I need to go inside and apologize for embarrassing her and being a dick to her before the entire gang returns. Maybe I’ll get lucky, and they’ll get lost in the woods for a few hours.

But first, I have something else I need to do. I climb out of the hot tub and walk into the room; it’s cold as hell now that I’m only wearing soaked boxers. I glance back and forth between my phone and the bathroom door connected to our room. The shower’s still running, so I grab my phone and a blanket from the back of the chair before stepping back out onto the balcony.

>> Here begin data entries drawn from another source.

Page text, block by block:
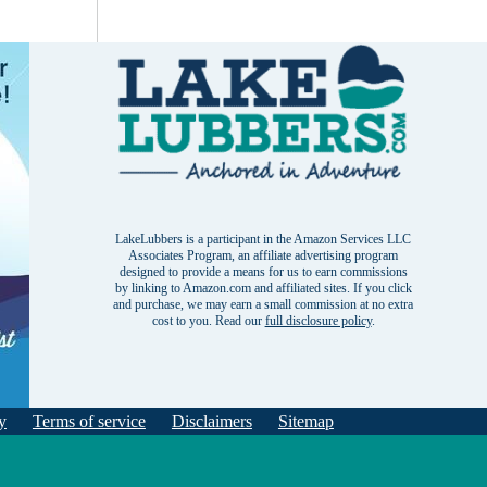
LakeLubbers is a participant in the Amazon Services LLC
Associates Program, an affiliate advertising program
designed to provide a means for us to earn commissions
by linking to Amazon.com and affiliated sites. If you click
and purchase, we may earn a small commission at no extra
cost to you. Read our full disclosure policy.
Terms of service Disclaimers Sitemap
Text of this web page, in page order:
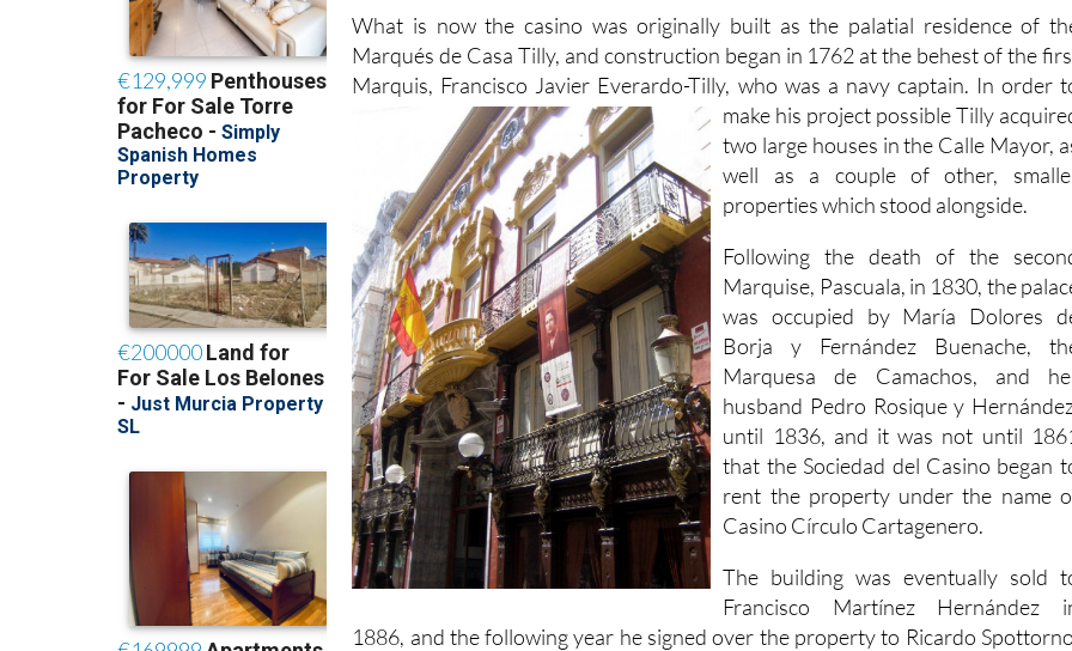
What is now the casino was originally built as the palatial residence of
Marqués de Casa Tilly, and construction began in 1762 at the behest of the
Marquis, Francisco Javier Everardo-Tilly, who was a navy captain. In order
make his project possible Tilly
two large houses in the Calle Mayor,
well as a couple of other,
properties which stood alongside.
Following the death of the
Marquise, Pascuala, in 1830, the
was occupied by María Dolores
Borja y Fernández Buenache,
Marquesa de Camachos, and
husband Pedro Rosique y
until 1836, and it was not until
that the Sociedad del Casino began
rent the property under the name
Casino Círculo Cartagenero.
The building was eventually sold
Francisco Martínez Hernández
1886, and the following year he signed over the property to Ricardo
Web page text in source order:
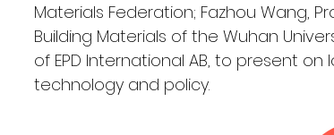
Materials Federation; Fazhou Wang,
Building Materials of the Wuhan
of EPD International AB, to present
technology and policy.
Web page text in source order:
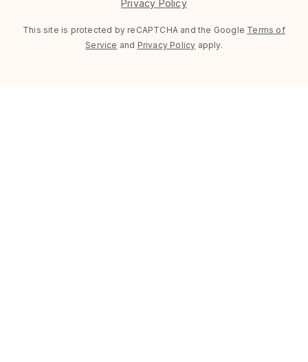
Privacy Policy
This site is protected by reCAPTCHA and the Google Terms of
Service and Privacy Policy apply.
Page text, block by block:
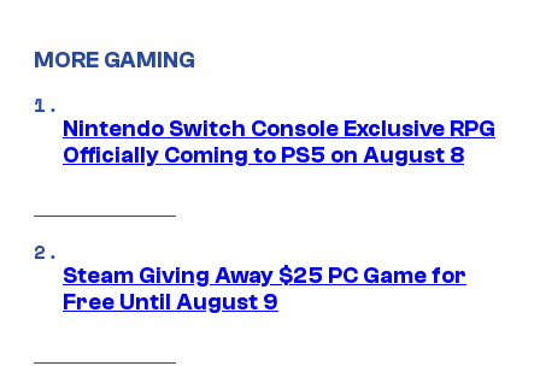
MORE GAMING
Nintendo Switch Console Exclusive RPG
Officially Coming to PS5 on August 8
Steam Giving Away $25 PC Game for
Free Until August 9
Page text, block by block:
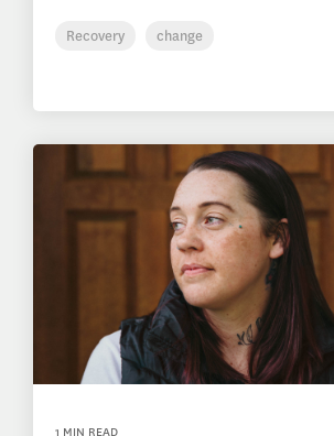
Recovery change
1 MIN READ
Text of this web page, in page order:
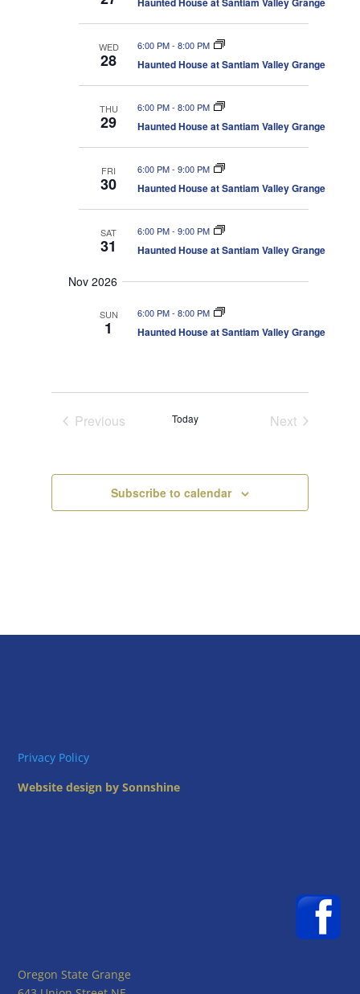
WED
28
6:00 PM-8:00 PM
Haunted House at Santiam Valley Grange
THU
29
6:00 PM-8:00 PM
Haunted House at Santiam Valley Grange
FRI
30
6:00 PM-9:00 PM
Haunted House at Santiam Valley Grange
SAT
31
6:00 PM-9:00 PM
Haunted House at Santiam Valley Grange
Nov 2026
SUN
1
6:00 PM-8:00 PM
Haunted House at Santiam Valley Grange
Previous
Today
Next
Subscribe to calendar
Privacy Policy
Website design by Sonnshine
Oregon State Grange
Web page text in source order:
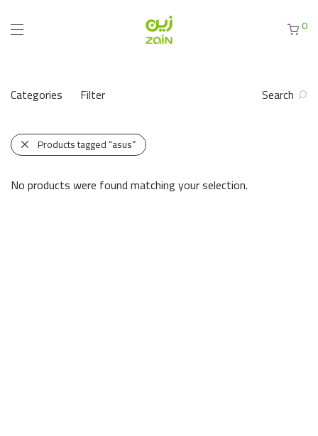
0
Categories Filter Search
Products tagged“asus”
No products were found matching your selection.
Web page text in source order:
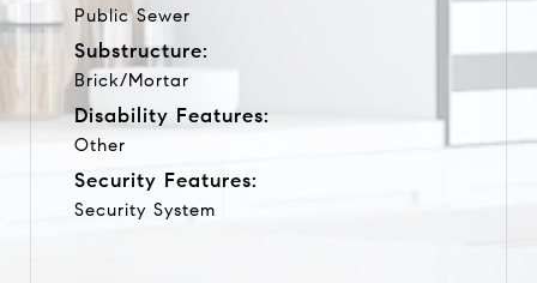
Public Sewer
Substructure:
Brick/Mortar
Disability Features:
Other
Security Features:
Security System
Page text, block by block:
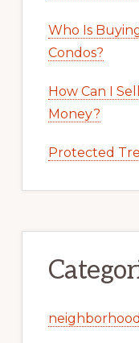
Who Is
Condos?
How Can I
Money?
Protected
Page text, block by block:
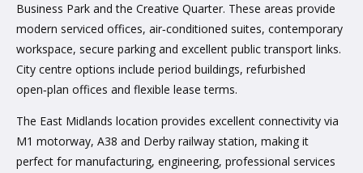
Business Park and the Creative Quarter. These areas provide
modern serviced offices, air‑conditioned suites, contemporary
workspace, secure parking and excellent public transport links.
City centre options include period buildings, refurbished
open‑plan offices and flexible lease terms.
The East Midlands location provides excellent connectivity via
M1 motorway, A38 and Derby railway station, making it
perfect for manufacturing, engineering, professional services
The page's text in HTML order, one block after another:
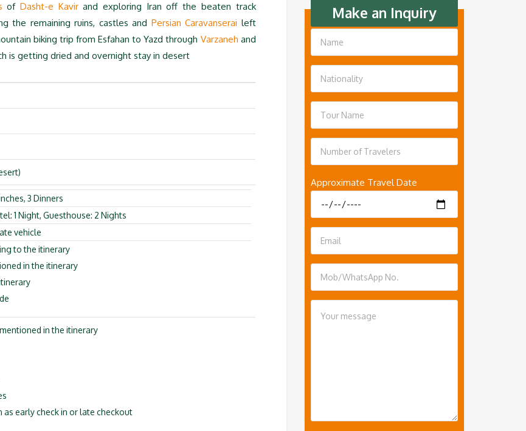
of Dasht-e Kavirand exploring Iran off the beaten track
the remaining ruins, castles and Persian Caravanserai left
biking trip from Esfahan to Yazd through Varzaneh and
is getting dried and overnight stay in desert
3 Dinners
1 Night, Guesthouse: 2 Nights
vehicle
to the itinerary
in the itinerary
in the itinerary
early check in or late checkout
Make an Inquiry
Approximate Travel Date
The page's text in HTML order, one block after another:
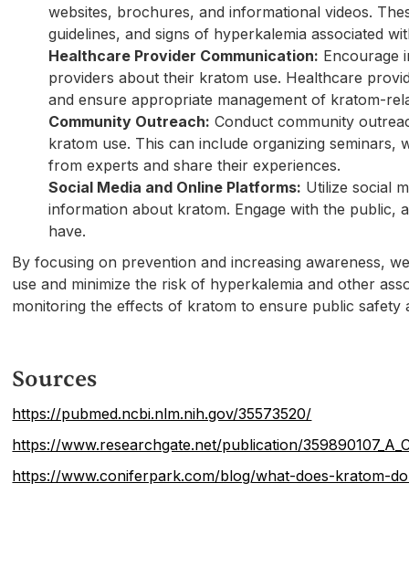
websites, brochures, and informational videos.
guidelines, and signs of hyperkalemia associated
Healthcare Provider Communication: Encourage
providers about their kratom use. Healthcare
and ensure appropriate management of kratom-
Community Outreach: Conduct community
kratom use. This can include organizing
from experts and share their experiences.
Social Media and Online Platforms: Utilize social
information about kratom. Engage with the public,
have.
By focusing on prevention and increasing awareness,
use and minimize the risk of hyperkalemia and other
monitoring the effects of kratom to ensure public safety
Sources
https://pubmed.ncbi.nlm.nih.gov/35573520/
https://www.researchgate.net/publication/
https://www.coniferpark.com/blog/what-does-kratom-
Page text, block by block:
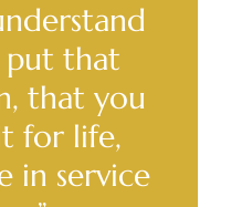
that
that you
for life,
in service
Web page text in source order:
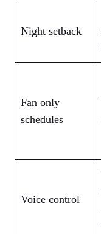
Night setback
Fan only
schedules
Voice control
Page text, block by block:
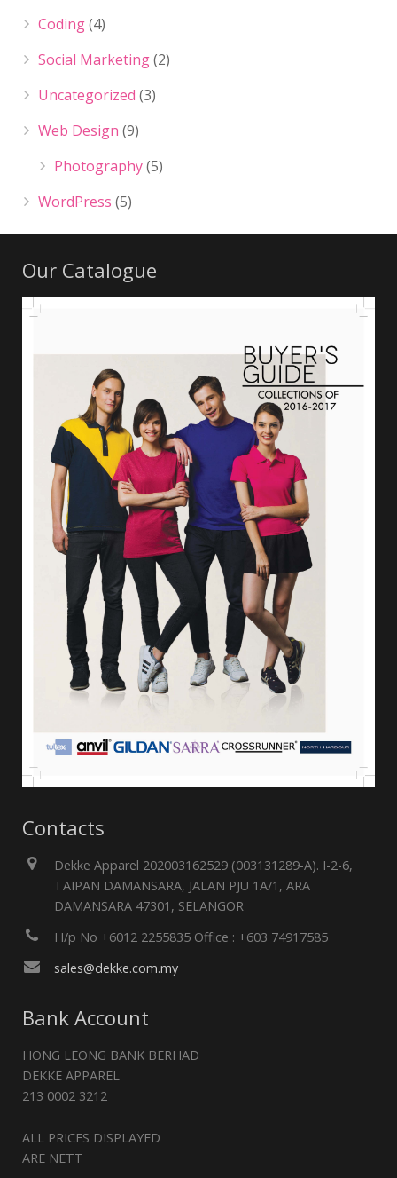
Coding(4)
Social Marketing(2)
Uncategorized (3)
Web Design (9)
Photography(5)
WordPress (5)
Our Catalogue
Contacts
Dekke Apparel 202003162529 (003131289-A). I-2-6,
TAIPAN DAMANSARA, JALAN PJU 1A/1, ARA
DAMANSARA 47301, SELANGOR
H/p No +6012 2255835 Office : +603 74917585
sales@dekke.com.my
Bank Account
HONG LEONG BANK BERHAD
DEKKE APPAREL
213 0002 3212
ALL PRICES DISPLAYED
ARE NETT
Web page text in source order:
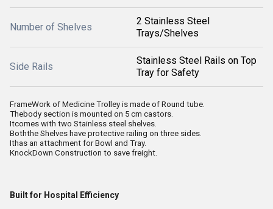
Number of Shelves
2 Stainless Steel
Trays/Shelves
Side Rails
Stainless Steel Rails on Top
Tray for Safety
FrameWork of Medicine Trolley is made of Round tube.
Thebody section is mounted on 5 cm castors.
Itcomes with two Stainless steel shelves.
Boththe Shelves have protective railing on three sides.
Ithas an attachment for Bowl and Tray.
KnockDown Construction to save freight.
Built for Hospital Efficiency
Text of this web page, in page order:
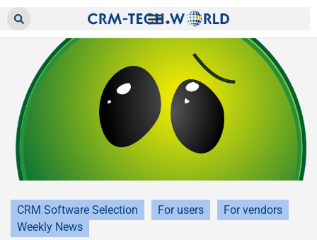
CRM Software Selection For users
For vendors
Weekly News
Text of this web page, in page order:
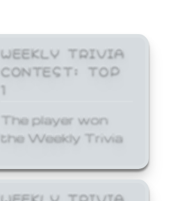
WEEKLY TRIVIA
CONTEST: TOP
1
The player won
the Weekly Trivia
WEEKLY TRIVIA
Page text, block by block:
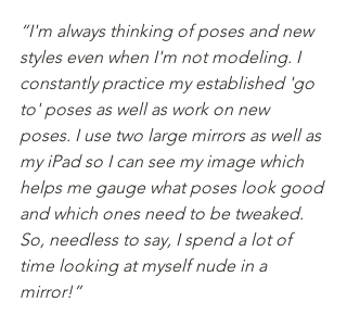
“I'm always thinking of poses and new
styles even when I'm not modeling. I
constantly practice my established 'go
to' poses as well as work on new
poses. I use two large mirrors as well as
my iPad so I can see my image which
helps me gauge what poses look good
and which ones need to be tweaked.
So, needless to say, I spend a lot of
time looking at myself nude in a
mirror!”
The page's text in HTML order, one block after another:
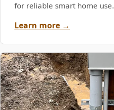
for reliable smart home use.
Learn more →
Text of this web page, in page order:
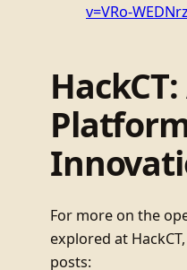
v=VRo-
For more on the
explored at
posts:
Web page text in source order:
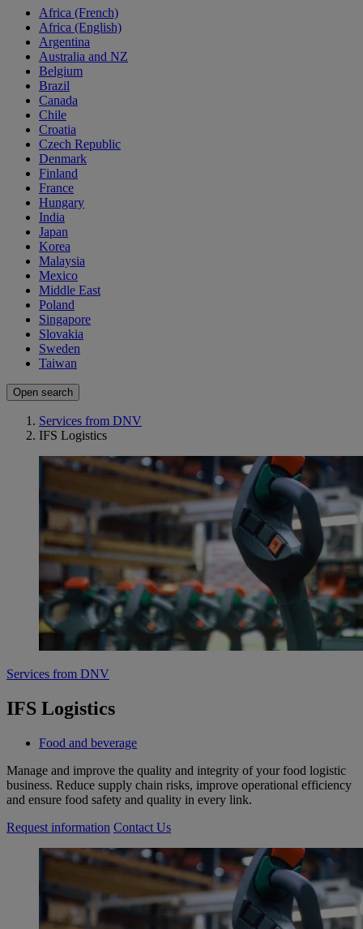
Africa (French)
Africa (English)
Argentina
Australia and NZ
Belgium
Brazil
Canada
Chile
Croatia
Czech Republic
Denmark
Finland
France
Hungary
India
Japan
Korea
Malaysia
Mexico
Middle East
Poland
Singapore
Slovakia
Sweden
Taiwan
Open search
Services from DNV
IFS Logistics
Services from DNV
IFS Logistics
Food and beverage
Manage and improve the quality and integrity of your food logistic
business. Reduce supply chain risks, improve operational efficiency
and ensure food safety and quality in every link.
Request information Contact Us
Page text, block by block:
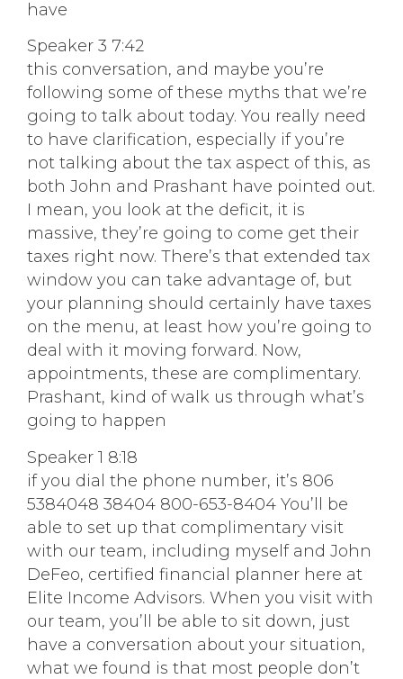
have
Speaker 3 7:42
this conversation, and maybe you’re
following some of these myths that we’re
going to talk about today. You really need
to have clarification, especially if you’re
not talking about the tax aspect of this, as
both John and Prashant have pointed out.
I mean, you look at the deficit, it is
massive, they’re going to come get their
taxes right now. There’s that extended tax
window you can take advantage of, but
your planning should certainly have taxes
on the menu, at least how you’re going to
deal with it moving forward. Now,
appointments, these are complimentary.
Prashant, kind of walk us through what’s
going to happen
Speaker 1 8:18
if you dial the phone number, it’s 806
5384048 38404 800-653-8404 You’ll be
able to set up that complimentary visit
with our team, including myself and John
DeFeo, certified financial planner here at
Elite Income Advisors. When you visit with
our team, you’ll be able to sit down, just
have a conversation about your situation,
what we found is that most people don’t
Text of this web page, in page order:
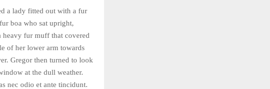
a lady fitted out with a fur
boa who sat upright,
heavy fur muff that covered
of her lower arm towards
Gregor then turned to look
at the dull weather.
nec odio et ante tincidunt.
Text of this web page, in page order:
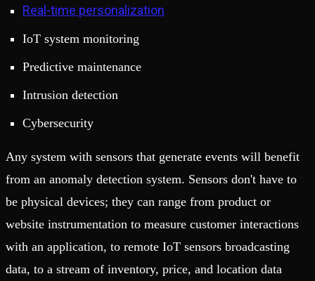
Real-time personalization
IoT system monitoring
Predictive maintenance
Intrusion detection
Cybersecurity
Any system with sensors that generate events will benefit
from an anomaly detection system. Sensors don't have to
be physical devices; they can range from product or
website instrumentation to measure customer interactions
with an application, to remote IoT sensors broadcasting
data, to a stream of inventory, price, and location data
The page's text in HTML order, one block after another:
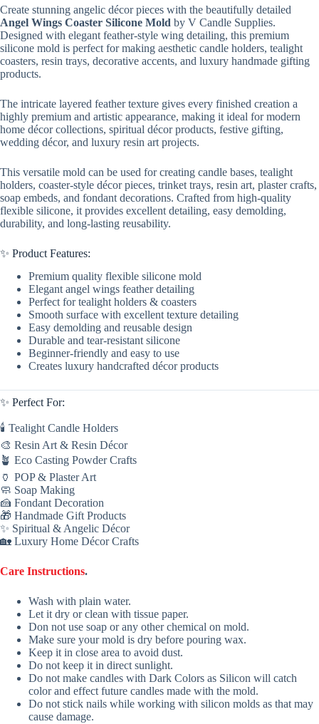
Create stunning angelic décor pieces with the beautifully detailed
Angel Wings Coaster Silicone Mold by V Candle Supplies.
Designed with elegant feather-style wing detailing, this premium
silicone mold is perfect for making aesthetic candle holders, tealight
coasters, resin trays, decorative accents, and luxury handmade gifting
products.
The intricate layered feather texture gives every finished creation a
highly premium and artistic appearance, making it ideal for modern
home décor collections, spiritual décor products, festive gifting,
wedding décor, and luxury resin art projects.
This versatile mold can be used for creating candle bases, tealight
holders, coaster-style décor pieces, trinket trays, resin art, plaster crafts,
soap embeds, and fondant decorations. Crafted from high-quality
flexible silicone, it provides excellent detailing, easy demolding,
durability, and long-lasting reusability.
✨ Product Features:
Premium quality flexible silicone mold
Elegant angel wings feather detailing
Perfect for tealight holders & coasters
Smooth surface with excellent texture detailing
Easy demolding and reusable design
Durable and tear-resistant silicone
Beginner-friendly and easy to use
Creates luxury handcrafted décor products
✨ Perfect For:
🕯 Tealight Candle Holders
🎨 Resin Art & Resin Décor
🪴 Eco Casting Powder Crafts
🏺 POP & Plaster Art
🧼 Soap Making
🍰 Fondant Decoration
🎁 Handmade Gift Products
✨ Spiritual & Angelic Décor
🏡 Luxury Home Décor Crafts
Care Instructions.
Wash with plain water.
Let it dry or clean with tissue paper.
Don not use soap or any other chemical on mold.
Make sure your mold is dry before pouring wax.
Keep it in close area to avoid dust.
Do not keep it in direct sunlight.
Do not make candles with Dark Colors as Silicon will catch
color and effect future candles made with the mold.
Do not stick nails while working with silicon molds as that may
cause damage.
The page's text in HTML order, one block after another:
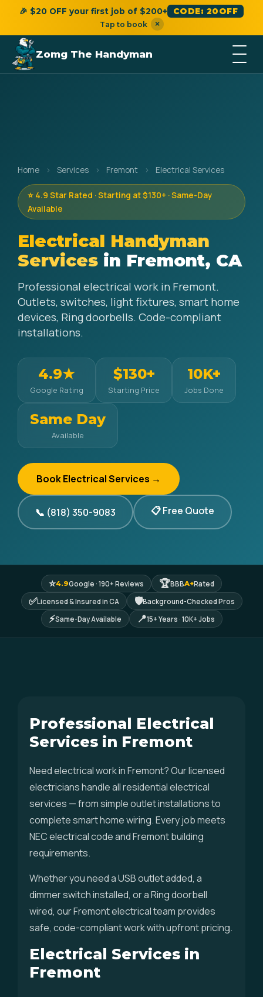
🎉 $20 OFF your first job of $200+ CODE: 20OFF
Tap to book ×
Zomg The Handyman
Home › Services › Fremont › Electrical Services
⭐ 4.9 Star Rated · Starting at $130+ · Same-Day
Available
Electrical Handyman
Services in Fremont, CA
Professional electrical work in Fremont.
Outlets, switches, light fixtures, smart home
devices, Ring doorbells. Code-compliant
installations.
4.9★
Google Rating
$130+
Starting Price
10K+
Jobs Done
Same Day
Available
Book Electrical Services →
📞 (818) 350-9083 📋 Free Quote
⭐4.9Google · 190+ Reviews 🏆BBBA+Rated
✅Licensed & Insured in CA 🛡Background-Checked Pros
⚡Same-Day Available 📍15+ Years · 10K+ Jobs
Professional Electrical
Services in Fremont
Need electrical work in Fremont? Our licensed
electricians handle all residential electrical
services — from simple outlet installations to
complete smart home wiring. Every job meets
NEC electrical code and Fremont building
requirements.
Whether you need a USB outlet added, a
dimmer switch installed, or a Ring doorbell
wired, our Fremont electrical team provides
safe, code-compliant work with upfront pricing.
Electrical Services in
Fremont
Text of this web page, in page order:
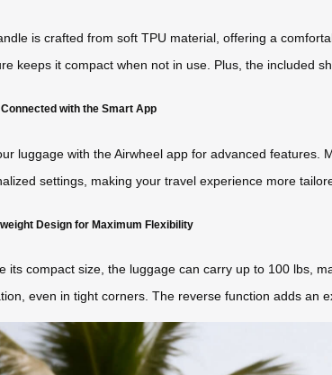
is crafted from soft TPU material, offering a
keeps it compact when not in use. Plus, the included
with the Smart App
luggage with the Airwheel app for advanced
settings, making your travel experience more
Design for Maximum Flexibility
its compact size, the luggage can carry up to 100 lbs,
even in tight corners. The reverse function adds an
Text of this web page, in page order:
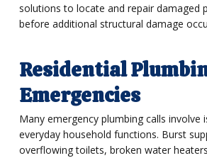
solutions to locate and repair damaged
before additional structural damage
Residential
Emergencies
Many emergency plumbing calls involve
everyday household functions. Burst
overflowing toilets, broken water
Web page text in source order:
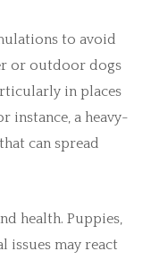
to avoid
or outdoor dogs
in places
instance, a heavy-
can spread
health. Puppies,
issues may react
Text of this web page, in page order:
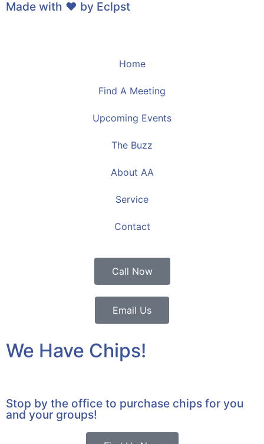
Made with ❤ by Eclpst
Home
Find A Meeting
Upcoming Events
The Buzz
About AA
Service
Contact
Call Now
Email Us
We Have Chips!
Stop by the office to purchase chips for you
and your groups!
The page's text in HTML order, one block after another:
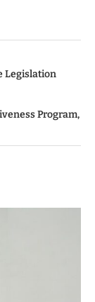
Legislation
Program,
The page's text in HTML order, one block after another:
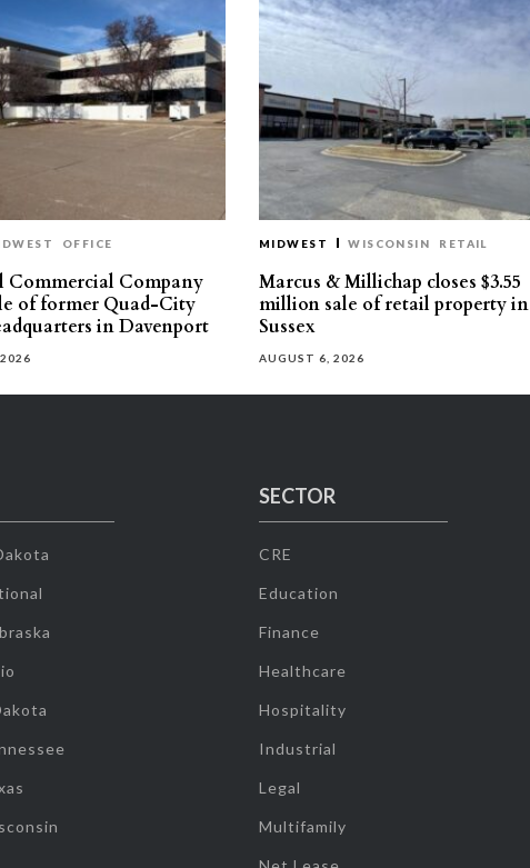
OFFICE
Commercial Company
of former Quad-City
in Davenport
MIDWEST WISCONSIN RETAIL
Marcus & Millichap closes $3.55
million sale of retail property in
Sussex
AUGUST 6, 2026
SECTOR
CRE
Education
Finance
Healthcare
Hospitality
Industrial
Legal
Multifamily
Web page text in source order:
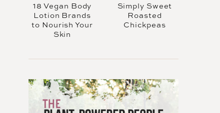
18 Vegan Body
Lotion Brands
to Nourish Your
Skin
Simply Sweet
Roasted
Chickpeas

I scroll through my contacts and find the name Samuel; real fucking clever decoy, there. I don’t know why I saved this woman’s number anyway; I guess I knew somehow I’d get tangled in a fucking web and have to call the bitch back. I changed the name in case Tessa went snooping through my shit, which I knew she would do. I thought she’d caught me when she asked about my deleted history and heard me yelling at Molly on the phone.

In some ways, I’m sure she’d rather see Molly on my call log than this person.

Chapter twenty-six

TESSA

I can’t believe Hardin had the nerve to accuse me of trying to get myself pregnant, or even thinking that there’s even a small chance that I would do something like that to him . . . or to myself. The whole thing’s just absurd and stupid all around.

Everything was going so great—incredible, really—until he mentioned the condom. He should have just gotten out of the water and grabbed one; I know he has a pile of them in the top of his suitcase. I watched him shove them in there after I neatly packed our bags.